__Problem requirements__
Across the whole listing, state how many lines include "ports". Add nothing to that number.

___

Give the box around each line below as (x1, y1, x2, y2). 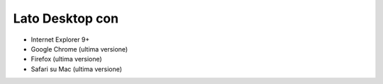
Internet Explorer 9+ (30, 35, 90, 44)
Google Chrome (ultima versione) (30, 44, 128, 53)
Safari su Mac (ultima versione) (30, 64, 123, 73)
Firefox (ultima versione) (30, 55, 102, 64)
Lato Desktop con (13, 11, 119, 26)
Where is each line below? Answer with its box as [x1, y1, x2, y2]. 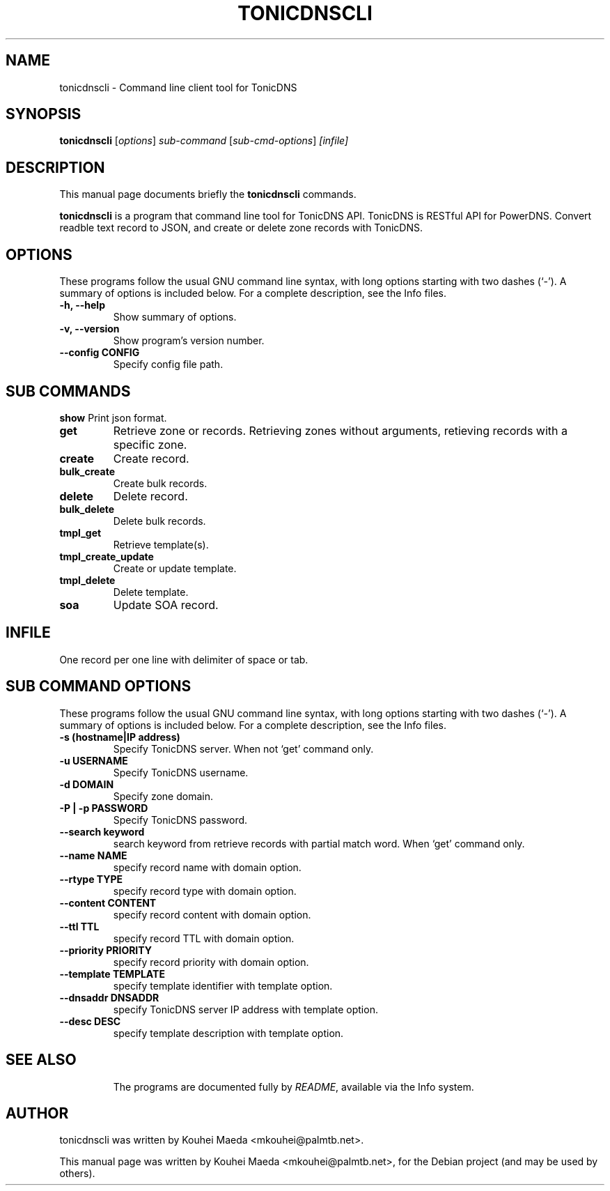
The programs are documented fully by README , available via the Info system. [113, 1080, 474, 1093]
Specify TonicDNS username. [113, 766, 249, 778]
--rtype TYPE [59, 873, 123, 885]
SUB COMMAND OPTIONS [6, 677, 191, 696]
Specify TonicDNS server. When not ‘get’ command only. [113, 742, 374, 755]
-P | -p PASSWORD [59, 801, 148, 814]
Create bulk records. [113, 477, 208, 489]
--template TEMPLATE [59, 967, 165, 980]
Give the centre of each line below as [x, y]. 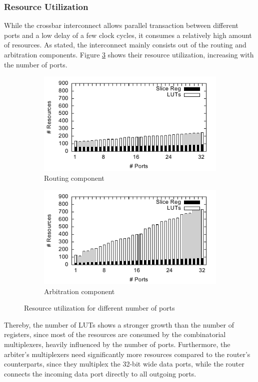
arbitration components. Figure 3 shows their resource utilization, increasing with [129, 54]
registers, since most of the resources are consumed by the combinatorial [115, 334]
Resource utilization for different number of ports [99, 308]
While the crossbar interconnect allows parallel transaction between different [121, 25]
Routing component [74, 178]
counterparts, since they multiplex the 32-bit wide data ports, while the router [124, 364]
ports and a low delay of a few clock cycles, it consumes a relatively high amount [128, 35]
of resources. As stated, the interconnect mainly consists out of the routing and [125, 45]

___

__Exercise solution__
3